Wha', it twern't *American*???! ;-)

>To end on a positive note, and with possible future use for your evaluation
>list of Nikkors:
>Which are the best of all Nikkors? At what aperture do they yield best
>results? The list below is subjective because lenses are targeted for
>different purposes and in fact are incommensurate, the ranking is relative
>because of the ties,
>
>1. UV[-Micro]-Nikkor 105 mm f/4.5. Possibly the sharpest lens ever made by
>Nikon. Optimum f/5.6. Made for UV and IR photography, its coating is not
>optimal for visible light so watch out for against-the-light flare. Performs
>without focus shift from UV to visible light.

I have never used this lens..., but your UV bee WAS interesting! ;-)

>1. 85 mm f/1.4 MF. Excellent wide open, peaks at f/2.8-f/4, still excellent
>by f/5.6. At f/4 using Panther (Lumiere) 50 it produces *tack sharp* images
>under 40X (!) magnification.

Hmmm - I have had "discussions" with people on the 'net when I held it
to be useable wide-open (best of 3-4 samples) - it is too low in contrast
wide-open for me for color use, though, with f5.6 or so yielding better
results for me... I do not find it peaking at 2.8-4, but beginning to perform
as I want there...

>1. Oscilloscope-Nikkor 55mm f/1.2. Strictly confined to the close-up range
>1:4.4 to 1:5.5, wonderful sharpness even wide open and superb at f/4 where
>all flare is gone. Note: Unsuitable for reverse mounting on a 200mm lens due
>to its limited chromatic correction. Not to be used with any TC.

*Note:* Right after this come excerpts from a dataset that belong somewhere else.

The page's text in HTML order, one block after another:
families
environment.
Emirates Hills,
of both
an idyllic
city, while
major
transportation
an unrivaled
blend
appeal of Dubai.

Yes, I found this, also. The edges are poor reversed on the MF 105M, also,
but much of the frame is good.

>1. Ultra-Micro-Nikkor 28mm f/1.8. Used in reverse position, the sharpest
>macro lens I ever have tested. Used at 10X magnification it fills easily a
>6x9 frame to give stunning macro images. Best results from wide open to f/4.

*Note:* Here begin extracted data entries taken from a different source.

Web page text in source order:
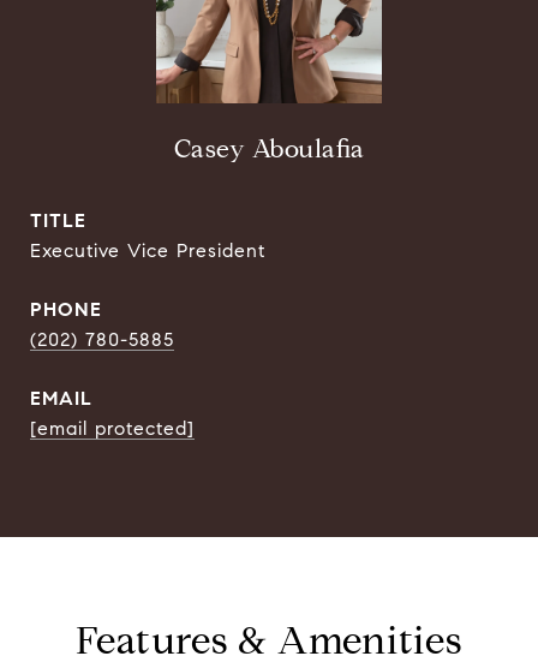
Casey Aboulafia
TITLE
Executive Vice President
PHONE
(202) 780-5885
EMAIL
[email protected]
Features & Amenities

The 35mm f4.5 is fine, too.

>2. DAF 200 mmm f/4 ED-IF Micro Nikkor. Top performance at f/5.6. Do not
>venture beyond f/11. Tremendous contrast and extreme colour saturation, in a
>class of its own. A pity its performance is so poor at f/22-f/32.

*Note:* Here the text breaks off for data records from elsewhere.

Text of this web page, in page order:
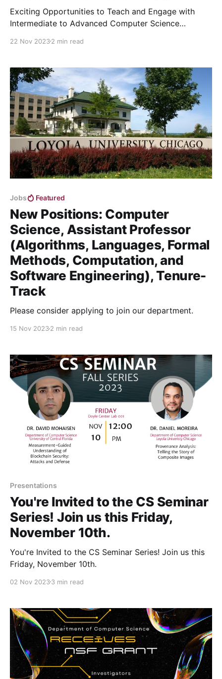
Exciting Opportunities to Teach and Engage with
Intermediate to Advanced Computer Science
22 Nov 20232 min read
Jobs Featured
New Positions: Computer
Science, Assistant Professor
(Algorithms, Languages, Formal
Methods, Computation, and
Software Engineering), Tenure-
Track
Please consider applying to join our department.
15 Nov 20232 min read
Presentations
You're Invited to the CS Seminar
Series! Join us this Friday,
November 10th.
You're Invited to the CS Seminar Series! Join us this
Friday, November 10th.
02 Nov 20233 min read
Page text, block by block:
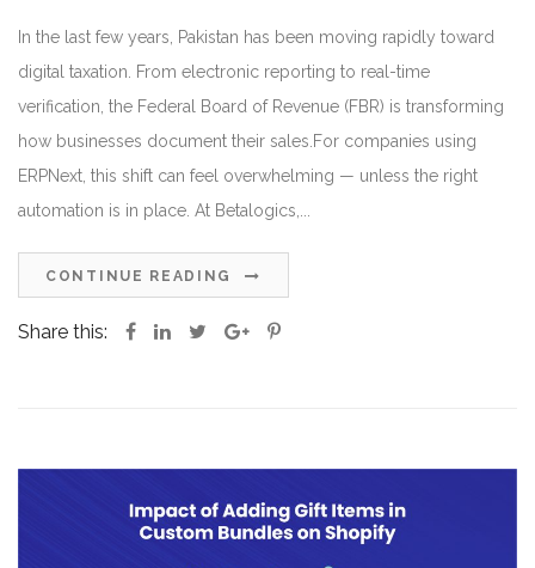
In the last few years, Pakistan has been moving rapidly toward
digital taxation. From electronic reporting to real-time
verification, the Federal Board of Revenue (FBR) is transforming
how businesses document their sales.For companies using
ERPNext, this shift can feel overwhelming — unless the right
automation is in place. At Betalogics,...
CONTINUE READING
Share this:

Not surprising, to us believers-in-diffraction-limiting...;-)
I have not tried this lens, but a friend owns one....

>2. 200 mm f/2 ED-IF Nikkor AIS. Extremely good wide open and even better at
>f/2.8, contrast increases up to f/5.6-f/8. Poor at small apertures.
>
>2. 300 mm f/2 ED-IF Nikkor AIS. A monstrous heavyweight capable of producing
>supersharp images even wide open. Do not stop down beyond f/8.
>
>3. 28 mm f/2 AI. Excellent even wide open, peak at f/4-f/5.6. Do not stop
>down beyond f/11. AIS version slightly different optical design, possibly
>matching the old lens' quality.

I have owned many samples of this, and we *must* be using different standards,
since I find it barely useable wide-open, decent by f4, peaking around f8,
and OK at f16 - in other words, what I would expect from the aperture-improvement/diffraction-limiting curve...

>3. 35 mm f/1.4 Nikkor AIS. Some flare wide open, at f/5.6 it is extremely
>sharp, in fact ranking among the sharpest of all Nikkors. (won't rate it
>higher because at other settings it isn't that magnificent).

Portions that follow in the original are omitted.